The triple-transgenic model of AD, which contains the APPSWE, Presenilin-1 (PSENM146V) and tau mutations (tauP301L) offers the advantage that they develop Aβ plaques, tau tangles, synaptic dysfunction and LTP deficits which all manifest in an age-related manner (Oddo et al., 2003). Janelsins et al. demonstrated that this model shows a 14.8 fold increase of TNF-α and 10.8 fold increase in MCP-1 mRNA in 6 month old triple transgenic mice when compared to 2 month old mice. However these increases were only seen in the entorhinal cortex and could not be replicated in the hippocampus, suggesting that different cell types or environments may be responsible for the differential transcript levels and inflammatory responses in these disease relevant brain regions (Janelsins et al., 2005).

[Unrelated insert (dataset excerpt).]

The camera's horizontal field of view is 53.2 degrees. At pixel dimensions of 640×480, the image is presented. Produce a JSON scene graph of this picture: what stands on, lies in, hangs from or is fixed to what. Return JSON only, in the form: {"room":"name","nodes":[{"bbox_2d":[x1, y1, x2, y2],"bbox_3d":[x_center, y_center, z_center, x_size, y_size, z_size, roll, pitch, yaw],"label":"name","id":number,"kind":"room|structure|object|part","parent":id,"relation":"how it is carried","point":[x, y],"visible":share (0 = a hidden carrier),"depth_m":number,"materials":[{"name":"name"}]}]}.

Mouse models containing just tau mutations have also been investigated in terms of neuro-inflammatory response and they too also display microglial changes (Wes et al., 2014; Cook et al., 2015). For example, the P301S tau model whose neurons develop bundles of hyperphosphorylated tau also have significant increases in inflammatory molecules such as IL-1β and COX-2 within the tau-positive neurons. Alongside this they also demonstrated that there were activated microglia throughout the brain and spinal cord, but that these microglia could be predominantly found surrounding the tau-positive neurons (Bellucci et al., 2004). Interestingly, this microglial activation was shown to begin before neurofibrillary tangle formation, but could be ameliorated using an immunosuppressive drug, FK506, early in life increasing life span and attenuating tau pathology (Yoshiyama et al., 2007). One important thing to bear in mind that mutations in tau do not cause AD but instead cause frontotemporal dementia. So whilst these models can provide useful information about how mutations in tau can cause cellular dysfunction and neurodegeneration they do not completely replicate AD in terms of other pathological markers (Wolfe, 2012).

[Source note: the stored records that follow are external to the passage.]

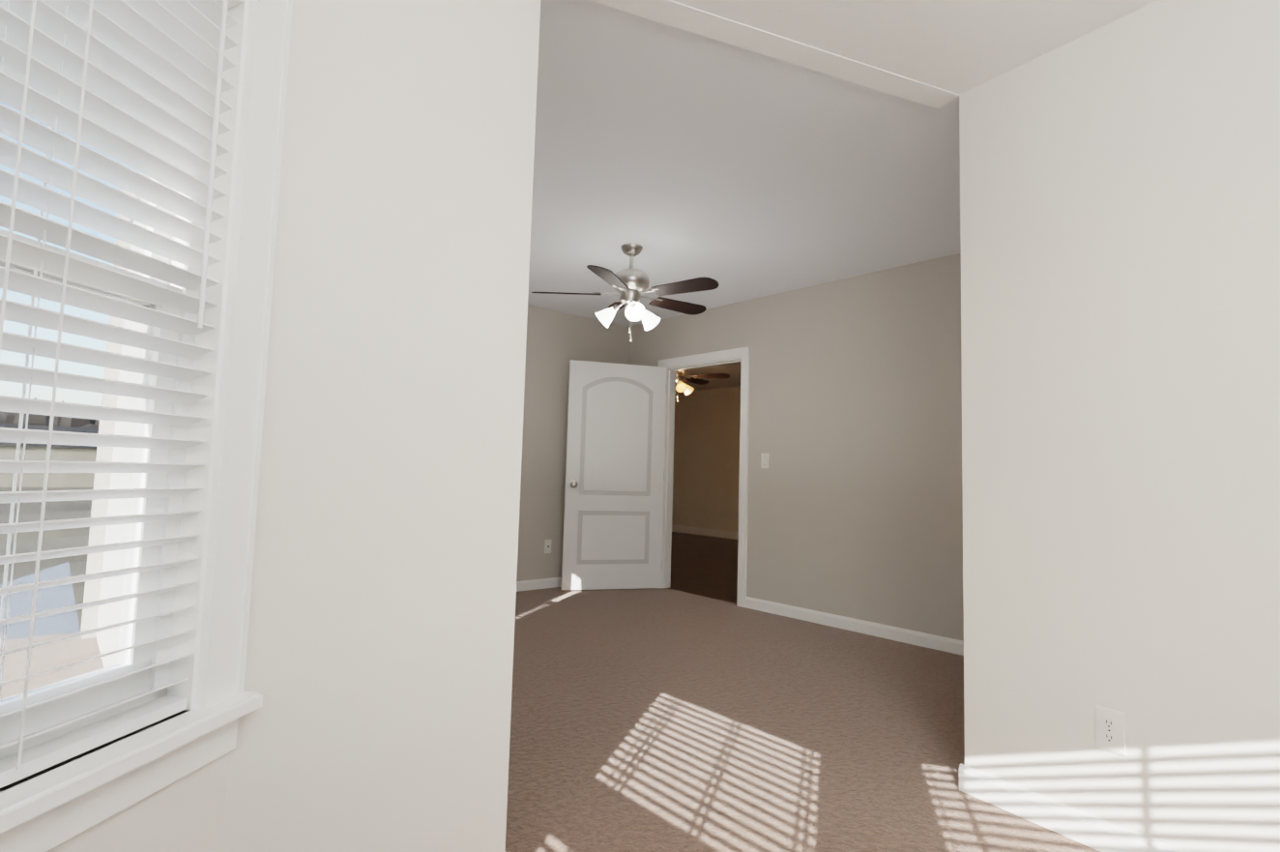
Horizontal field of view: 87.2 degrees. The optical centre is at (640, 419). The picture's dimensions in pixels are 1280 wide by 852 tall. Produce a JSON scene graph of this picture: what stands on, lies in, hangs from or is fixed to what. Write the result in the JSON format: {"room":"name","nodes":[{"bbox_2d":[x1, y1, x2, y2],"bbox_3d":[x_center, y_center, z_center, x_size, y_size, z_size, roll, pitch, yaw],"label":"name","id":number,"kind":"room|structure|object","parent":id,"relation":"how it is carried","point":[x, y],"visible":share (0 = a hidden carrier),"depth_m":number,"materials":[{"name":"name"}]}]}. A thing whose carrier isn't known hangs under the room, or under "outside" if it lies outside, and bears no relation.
{"room":"empty bedroom","nodes":[
{"label":"empty bedroom","id":0,"kind":"room"},
{"bbox_2d":[0,709,229,851],"bbox_3d":[-0.936,-0.234,0.825,0.150,2.750,1.143,1,-4,8],"label":"wall","id":1,"kind":"structure","parent":0,"point":[185,813],"depth_m":1.18,"materials":[{"name":"white paint"}]},
{"bbox_2d":[0,0,292,851],"bbox_3d":[-0.916,-0.218,0.870,0.238,1.635,1.065,1,-4,8],"label":"window","id":2,"kind":"structure","parent":1,"relation":"in","point":[184,101],"depth_m":1.14,"materials":[{"name":"white plastic"}]},
{"bbox_2d":[96,198,145,667],"bbox_3d":[-2.030,-0.116,2.784,0.030,2.750,3.528,5,-6,-41],"label":"wall","id":3,"kind":"structure","parent":0,"point":[125,506],"depth_m":3.36,"materials":[{"name":"white paint"}]},
{"bbox_2d":[80,188,628,638],"bbox_3d":[-1.669,0.093,5.383,4.147,2.750,0.120,5,-6,-41],"label":"wall","id":4,"kind":"structure","parent":0,"point":[556,341],"depth_m":6.01,"materials":[{"name":"grey paint"}]},
{"bbox_2d":[516,577,561,591],"bbox_3d":[-1.661,1.369,5.234,3.947,0.085,0.014,5,-6,-41],"label":"baseboard","id":5,"kind":"structure","parent":4,"relation":"attached to","point":[535,584],"depth_m":5.90,"materials":[{"name":"white paint"}]},
{"bbox_2d":[543,539,551,552],"bbox_3d":[-0.818,1.125,5.980,0.072,0.117,0.020,5,-6,-41],"label":"outlet","id":6,"kind":"object","parent":4,"relation":"attached to","point":[547,545],"visible":1,"depth_m":5.98,"materials":[{"name":"white plastic"}]},
{"bbox_2d":[221,0,540,851],"bbox_3d":[-0.582,-0.163,1.629,0.630,2.750,0.120,5,-6,-41],"label":"wall","id":7,"kind":"structure","parent":0,"point":[382,628],"depth_m":1.55,"materials":[{"name":"white paint"}]},
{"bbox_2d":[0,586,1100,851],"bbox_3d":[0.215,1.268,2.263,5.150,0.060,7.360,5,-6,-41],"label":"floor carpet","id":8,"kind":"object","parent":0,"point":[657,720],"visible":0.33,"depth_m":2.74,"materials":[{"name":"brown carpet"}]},
{"bbox_2d":[130,0,1157,392],"bbox_3d":[0.337,-0.996,5.974,9.330,0.075,12.195,5,-6,-41],"label":"ceiling","id":9,"kind":"structure","parent":0,"point":[738,174],"depth_m":2.93,"materials":[{"name":"white paint"}]},
{"bbox_2d":[531,242,719,341],"bbox_3d":[-0.022,-0.809,4.321,1.174,0.610,1.202,5,-6,-41],"label":"ceiling fan","id":10,"kind":"object","parent":9,"relation":"hanging from","point":[630,284],"visible":1,"depth_m":4.24,"materials":[{"name":"brown wood"}]},
{"bbox_2d":[675,369,729,401],"bbox_3d":[0.444,-0.521,7.981,1.194,0.610,1.189,5,-6,-41],"label":"ceiling fan","id":11,"kind":"object","parent":9,"relation":"hanging from","point":[681,387],"visible":0.65,"depth_m":7.84,"materials":[{"name":"brown wood"}]},
{"bbox_2d":[668,531,738,603],"bbox_3d":[1.379,1.757,8.203,4.450,0.056,10.000,5,-6,-41],"label":"floor","id":12,"kind":"structure","parent":0,"point":[705,566],"depth_m":7.69,"materials":[{"name":"brown wood"}]},
{"bbox_2d":[671,385,740,539],"bbox_3d":[2.903,0.546,9.599,0.100,2.750,10.000,5,-6,-41],"label":"wall","id":13,"kind":"structure","parent":0,"point":[706,473],"depth_m":11.52,"materials":[{"name":"beige paint"}]},
{"bbox_2d":[671,524,738,539],"bbox_3d":[2.824,1.803,9.466,0.014,0.120,10.000,5,-6,-41],"label":"baseboard","id":14,"kind":"structure","parent":13,"relation":"attached to","point":[708,532],"depth_m":11.40,"materials":[{"name":"white paint"}]},
{"bbox_2d":[589,0,959,108],"bbox_3d":[0.437,-1.353,2.235,1.576,0.228,0.100,3,-5,-23],"label":"wall","id":15,"kind":"structure","parent":0,"point":[709,25],"depth_m":2.24,"materials":[{"name":"white paint"}]},
{"bbox_2d":[627,252,963,640],"bbox_3d":[1.231,0.183,5.146,0.120,2.800,4.245,5,-6,-41],"label":"wall","id":16,"kind":"structure","parent":0,"point":[855,502],"depth_m":4.73,"materials":[{"name":"grey paint"}]},
{"bbox_2d":[561,359,666,589],"bbox_3d":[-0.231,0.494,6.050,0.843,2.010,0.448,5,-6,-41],"label":"door","id":17,"kind":"structure","parent":16,"relation":"in","point":[612,538],"depth_m":6.01,"materials":[{"name":"white paint"}]},
{"bbox_2d":[658,346,750,607],"bbox_3d":[0.559,0.471,5.883,0.160,2.100,1.090,5,-6,-41],"label":"door frame","id":18,"kind":"structure","parent":16,"relation":"attached to","point":[673,365],"depth_m":5.84,"materials":[{"name":"white paint"}]},
{"bbox_2d":[760,453,769,467],"bbox_3d":[0.984,0.322,5.307,0.021,0.117,0.072,5,-6,-41],"label":"light switch","id":19,"kind":"object","parent":16,"relation":"attached to","point":[765,461],"visible":1,"depth_m":5.30,"materials":[{"name":"white plastic"}]},
{"bbox_2d":[744,596,963,655],"bbox_3d":[1.658,1.401,4.420,0.014,0.085,2.485,5,-6,-41],"label":"baseboard","id":20,"kind":"structure","parent":16,"relation":"attached to","point":[931,641],"depth_m":4.58,"materials":[{"name":"white paint"}]},
{"bbox_2d":[959,0,1279,851],"bbox_3d":[2.008,-0.122,1.204,0.120,2.750,2.941,5,-5,-33],"label":"wall","id":21,"kind":"structure","parent":0,"point":[1120,265],"depth_m":1.96,"materials":[{"name":"white paint"}]},
{"bbox_2d":[959,763,1182,851],"bbox_3d":[1.884,1.155,1.117,0.014,0.085,2.855,5,-5,-33],"label":"baseboard","id":22,"kind":"structure","parent":21,"relation":"attached to","point":[1087,829],"depth_m":2.04,"materials":[{"name":"white paint"}]},
{"bbox_2d":[1095,704,1125,755],"bbox_3d":[1.361,0.898,1.946,0.011,0.117,0.072,5,-5,-33],"label":"outlet","id":23,"kind":"object","parent":21,"relation":"attached to","point":[1110,729],"visible":1,"depth_m":1.94,"materials":[{"name":"white plastic"}]},
{"label":"outside","id":24,"kind":"structure","parent":0,"visible":0},
{"bbox_2d":[0,561,79,639],"bbox_3d":[-2.722,1.803,1.952,1.800,0.740,16.000,5,-6,-41],"label":"roof","id":25,"kind":"structure","parent":24,"point":[61,599],"depth_m":6.43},
{"bbox_2d":[0,487,93,632],"bbox_3d":[-32.459,6.065,36.882,400.000,0.200,500.000,5,-6,-41],"label":"ground","id":26,"kind":"structure","parent":24,"point":[46,515],"depth_m":32.80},
{"bbox_2d":[0,423,98,487],"bbox_3d":[-77.845,4.643,87.667,10.860,7.800,12.850,-2,-6,43],"label":"house","id":27,"kind":"structure","parent":26,"relation":"on","point":[78,484],"depth_m":84.23,"materials":[{"name":"beige"}]},
{"bbox_2d":[0,398,99,428],"bbox_3d":[-134.985,3.388,152.813,343.515,16.990,38.535,5,-6,-41],"label":"trees","id":28,"kind":"object","parent":26,"relation":"on","point":[35,421],"depth_m":143.05,"materials":[{"name":"green plant"}]}
]}

Whilst proven useful for modeling autosomal disease, such as the familial form of AD, as previously mentioned, these murine models do not accurately recapitulate AD. A more promising avenue for modeling complex diseases, such as sporadic AD, is through the use of stem cell technology. Embryonic stem cells (ESCs) are derived from the inner cell mass, or blastocyst, of an embryo and can differentiate into any cell in the body (Evans and Kaufman, 1981). Despite their many potential uses, the ethical issues surrounding the use of embryo-derived cells are numerous. However, recent advances in stem cell technology have meant that it is now possible to derive stem cells from differentiated adult cells/tissue. Takahashi et al. showed it was possible to use ectopic transcription factors to induce pluripotency and ESC properties (Takahashi and Yamanaka, 2006). These transcription factors were known for being important in the long term maintenance of ES cell phenotype (Oct3/4 and Sox2) and pluripotency (c-myc and Klf4) (Takahashi and Yamanaka, 2006). These iPSCs are almost identical to ESCs in terms of their characteristics. They are able to differentiate into any cell type in the body, have infinite potential to grow, share the same morphology and have the same expression pattern of genes (Yamanaka, 2009); making them a potentially very powerful tool for complex disease research.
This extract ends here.